Figure 10 Enabling cross-domain scenarios using the M3 framework
The Emergence of API First and Microservices
Many of the major cloud service and software providers are giving attention to API First [51]
application development approaches and serverless computing architectures [52] . Built on both in-
house technologies and technologies from innovative startups these strategies target much of the
heavy lifting in terms of hardware and software infrastructure (that includes provisioning for
availability, throughput management, runtime analytics, etc.) enabling developers to focus the
majority of their attention on the specific functionality of their respective products.
A further trend is the growing application of the microservices architectural style "an approach to
developing a single application as a suite of small services, each running in its own process and
communicating with lightweight mechanisms, often an HTTP resource API" [53] .
API First, serverless computing and microservices are being driven by the growing penetration of
smart devices (in homes, cars, buildings, etc.), the ubiquity of smart phones and tablets as powerful
mobile computing platforms, and the pressure to deliver the methods, tools and infrastructure to
enable rapid realization of sophisticated, secure and scalable cloud-based IoT applications. The
framework-oriented Ontology as a Service [54] or microservices conforming to the SSN-based IoT-
Lite [55] are illustrative of these approaches.
Given the inherent cross-domain nature of IoT, it’s likely that these forces will combine to accelerate
the move towards semantic interoperability.
Conclusion and Closing Position
Although both the deployment of semantic technologies and the availability of skills are at fairly
embryonic stages, there is a growing understanding that shared approaches to semantic
interoperability is one of the keys to unlocking the value potential of the IoT. Indeed, this paper,
which results from the efforts of a broad range of individuals responding to calls within the AIOTI
WG3, oneM2M, IEEE P2413 and W3C communities, underlines that fact.
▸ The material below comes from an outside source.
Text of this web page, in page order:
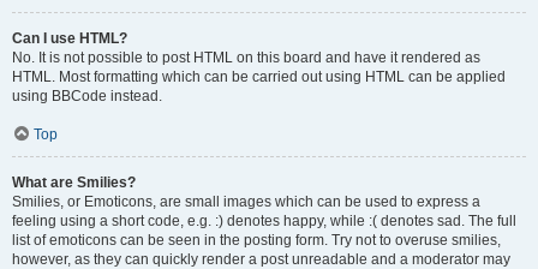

Realizing semantic interoperability at scale will require collaboration and coordination across
standards organizations, consortia, alliances, and open source projects. The need for a shared
roadmap and commitment to work together seems self-evident.
An initial focus may be created around lightweight models of semantics sufficient to manage
interoperability of common domain independent and domain specific terms. There is increasing
interest in providing agile processes for standardizing such terms and defining accessible, usable
schemes for discovery and reuse. Such schemes will need to address different stages of lifecycle and
maturity, e.g. from experimental, to commercial implementations, to (eventual) deployment on a
global scale. An interesting precedent is provided by which defines a widely used
lightweight RDF compatible vocabulary for websites to describe themselves to search engines.
Could this be generalized to descriptions of IoT services?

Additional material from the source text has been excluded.